#### INPUT DATA
──────────
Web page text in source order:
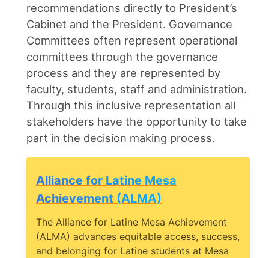
recommendations directly to President’s
Cabinet and the President. Governance
Committees often represent operational
committees through the governance
process and they are represented by
faculty, students, staff and administration.
Through this inclusive representation all
stakeholders have the opportunity to take
part in the decision making process.
Alliance for Latine Mesa
Achievement (ALMA)
The Alliance for Latine Mesa Achievement
(ALMA) advances equitable access, success,
and belonging for Latine students at Mesa
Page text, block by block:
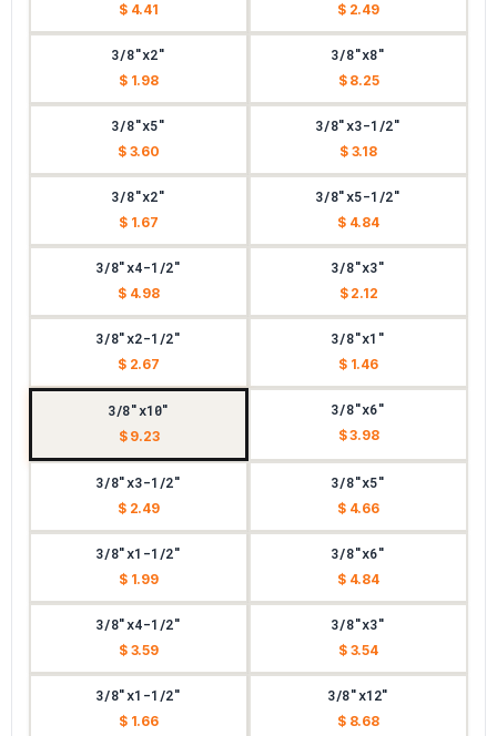
$ 4.41 $ 2.49
3/8"x2"
$ 1.98
3/8"x8"
$ 8.25
3/8"x5"
$ 3.60
3/8"x3-1/2"
$ 3.18
3/8"x2"
$ 1.67
3/8"x5-1/2"
$ 4.84
3/8"x4-1/2"
$ 4.98
3/8"x3"
$ 2.12
3/8"x2-1/2"
$ 2.67
3/8"x1"
$ 1.46
3/8"x10"
$ 9.23
3/8"x6"
$ 3.98
3/8"x3-1/2"
$ 2.49
3/8"x5"
$ 4.66
3/8"x1-1/2"
$ 1.99
3/8"x6"
$ 4.84
3/8"x4-1/2"
$ 3.59
3/8"x3"
$ 3.54
3/8"x1-1/2"
$ 1.66
3/8"x12"
$ 8.68
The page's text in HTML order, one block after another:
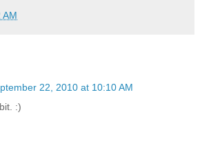
AM
22, 2010 at 10:10 AM
:)
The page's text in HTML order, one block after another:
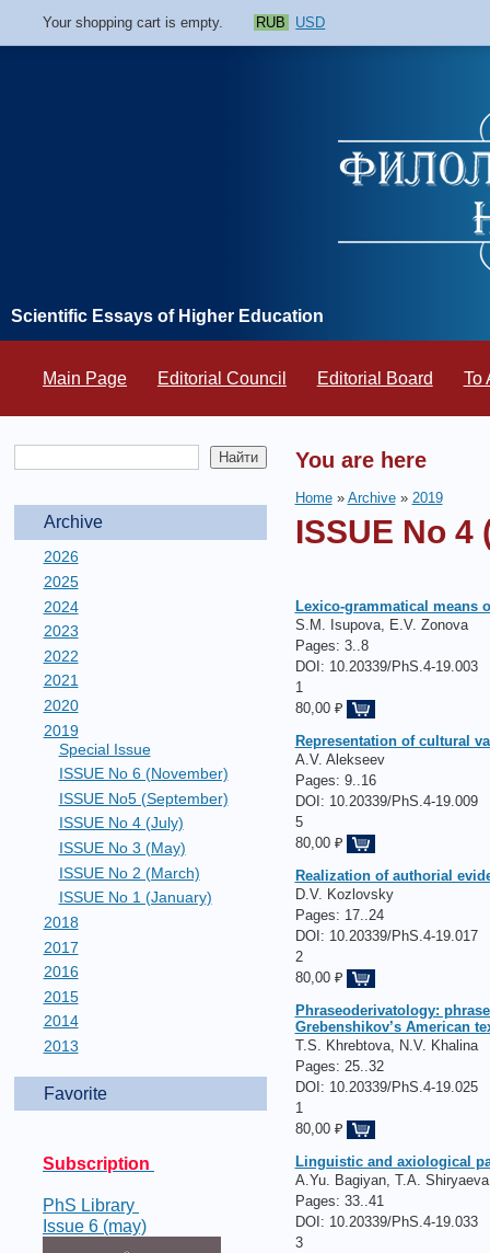
Your shopping cart is empty. RUB USD
Scientific Essays of Higher Education
Main Page Editorial Council Editorial Board To
Archive
2026
2025
2024
2023
2022
2021
2020
2019
Special Issue
ISSUE No 6 (November)
ISSUE No5 (September)
ISSUE No 4 (July)
ISSUE No 3 (May)
ISSUE No 2 (March)
ISSUE No 1 (January)
2018
2017
2016
2015
2014
2013
Favorite
Subscription
PhS Library
Issue 6 (may)
You are here
Home» Archive» 2019
ISSUE No 4
Lexico-grammatical means
S.M. Isupova, E.V. Zonova
Pages: 3..8
DOI: 10.20339/PhS.4-19.003
1
80,00 ₽
Representation of cultural
А.V. Alekseev
Pages: 9..16
DOI: 10.20339/PhS.4-19.009
5
80,00 ₽
Realization of authorial
D.V. Kozlovsky
Pages: 17..24
DOI: 10.20339/PhS.4-19.017
2
80,00 ₽
Phraseoderivatology:
Grebenshikov’s American
T.S. Khrebtova, N.V. Khalina
Pages: 25..32
DOI: 10.20339/PhS.4-19.025
1
80,00 ₽
Linguistic and axiological
A.Yu. Bagiyan, T.A.
Pages: 33..41
DOI: 10.20339/PhS.4-19.033
3
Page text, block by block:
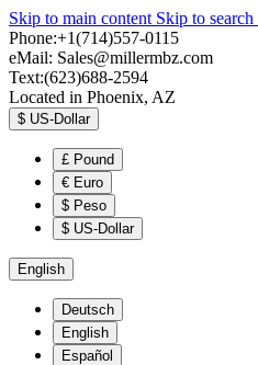
Skip to main content Skip to search
Phone:+1(714)557-0115
eMail: Sales@millermbz.com
Text:(623)688-2594
Located in Phoenix, AZ
$ US-Dollar
£ Pound
€ Euro
$ Peso
$ US-Dollar
English
Deutsch
English
Español
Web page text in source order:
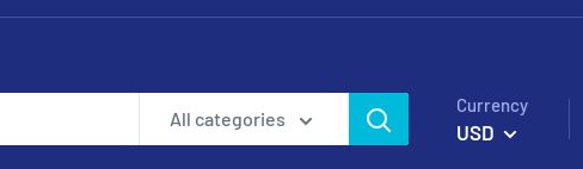
All categories
Currency
USD
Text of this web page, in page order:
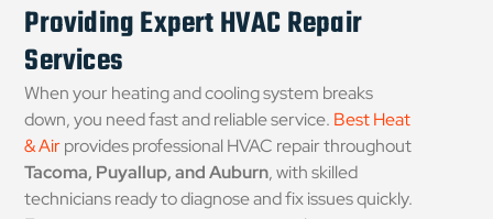
Providing Expert HVAC Repair
Services
When your heating and cooling system breaks
down, you need fast and reliable service. Best Heat
& Airprovides professional HVAC repair throughout
Tacoma, Puyallup, and Auburn, with skilled
technicians ready to diagnose and fix issues quickly.
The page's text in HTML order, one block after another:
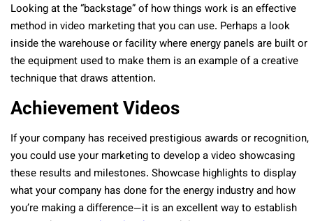
Looking at the “backstage” of how things work is an effective
method in video marketing that you can use. Perhaps a look
inside the warehouse or facility where energy panels are built or
the equipment used to make them is an example of a creative
technique that draws attention.
Achievement Videos
If your company has received prestigious awards or recognition,
you could use your marketing to develop a video showcasing
these results and milestones. Showcase highlights to display
what your company has done for the energy industry and how
you’re making a difference—it is an excellent way to establish
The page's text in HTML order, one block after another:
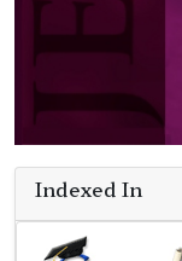
Indexed In
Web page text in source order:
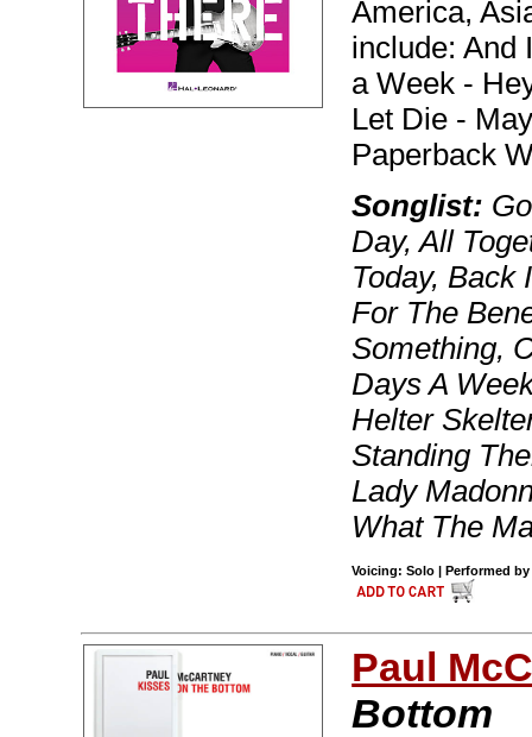
America,
include: And
a Week -
Let Die -
Paperback
Songlist:
Day, All
Today, Back
For The
Something,
Days A
Helter
Standing
Lady
What The
Voicing: Solo | Performed by
Paul
Bottom
──────────
Your answer should copy the listing word for word, with no pictures in it.

#### SOLUTION TO THE PROBLEM
Web page text in source order:
recommendations directly to President’s
Cabinet and the President. Governance
Committees often represent operational
committees through the governance
process and they are represented by
faculty, students, staff and administration.
Through this inclusive representation all
stakeholders have the opportunity to take
part in the decision making process.
Alliance for Latine Mesa
Achievement (ALMA)
The Alliance for Latine Mesa Achievement
(ALMA) advances equitable access, success,
and belonging for Latine students at Mesa
Page text, block by block:
$ 4.41 $ 2.49
3/8"x2"
$ 1.98
3/8"x8"
$ 8.25
3/8"x5"
$ 3.60
3/8"x3-1/2"
$ 3.18
3/8"x2"
$ 1.67
3/8"x5-1/2"
$ 4.84
3/8"x4-1/2"
$ 4.98
3/8"x3"
$ 2.12
3/8"x2-1/2"
$ 2.67
3/8"x1"
$ 1.46
3/8"x10"
$ 9.23
3/8"x6"
$ 3.98
3/8"x3-1/2"
$ 2.49
3/8"x5"
$ 4.66
3/8"x1-1/2"
$ 1.99
3/8"x6"
$ 4.84
3/8"x4-1/2"
$ 3.59
3/8"x3"
$ 3.54
3/8"x1-1/2"
$ 1.66
3/8"x12"
$ 8.68
The page's text in HTML order, one block after another:
AM
22, 2010 at 10:10 AM
:)
The page's text in HTML order, one block after another:
Your shopping cart is empty. RUB USD
Scientific Essays of Higher Education
Main Page Editorial Council Editorial Board To
Archive
2026
2025
2024
2023
2022
2021
2020
2019
Special Issue
ISSUE No 6 (November)
ISSUE No5 (September)
ISSUE No 4 (July)
ISSUE No 3 (May)
ISSUE No 2 (March)
ISSUE No 1 (January)
2018
2017
2016
2015
2014
2013
Favorite
Subscription
PhS Library
Issue 6 (may)
You are here
Home» Archive» 2019
ISSUE No 4
Lexico-grammatical means
S.M. Isupova, E.V. Zonova
Pages: 3..8
DOI: 10.20339/PhS.4-19.003
1
80,00 ₽
Representation of cultural
А.V. Alekseev
Pages: 9..16
DOI: 10.20339/PhS.4-19.009
5
80,00 ₽
Realization of authorial
D.V. Kozlovsky
Pages: 17..24
DOI: 10.20339/PhS.4-19.017
2
80,00 ₽
Phraseoderivatology:
Grebenshikov’s American
T.S. Khrebtova, N.V. Khalina
Pages: 25..32
DOI: 10.20339/PhS.4-19.025
1
80,00 ₽
Linguistic and axiological
A.Yu. Bagiyan, T.A.
Pages: 33..41
DOI: 10.20339/PhS.4-19.033
3
Page text, block by block:
Skip to main content Skip to search
Phone:+1(714)557-0115
eMail: Sales@millermbz.com
Text:(623)688-2594
Located in Phoenix, AZ
$ US-Dollar
£ Pound
€ Euro
$ Peso
$ US-Dollar
English
Deutsch
English
Español
Web page text in source order:
All categories
Currency
USD
Text of this web page, in page order:
Providing Expert HVAC Repair
Services
When your heating and cooling system breaks
down, you need fast and reliable service. Best Heat
& Airprovides professional HVAC repair throughout
Tacoma, Puyallup, and Auburn, with skilled
technicians ready to diagnose and fix issues quickly.
The page's text in HTML order, one block after another:
Looking at the “backstage” of how things work is an effective
method in video marketing that you can use. Perhaps a look
inside the warehouse or facility where energy panels are built or
the equipment used to make them is an example of a creative
technique that draws attention.
Achievement Videos
If your company has received prestigious awards or recognition,
you could use your marketing to develop a video showcasing
these results and milestones. Showcase highlights to display
what your company has done for the energy industry and how
you’re making a difference—it is an excellent way to establish
The page's text in HTML order, one block after another:
Indexed In
Web page text in source order:
America,
include: And
a Week -
Let Die -
Paperback
Songlist:
Day, All
Today, Back
For The
Something,
Days A
Helter
Standing
Lady
What The
Voicing: Solo | Performed by
Paul
Bottom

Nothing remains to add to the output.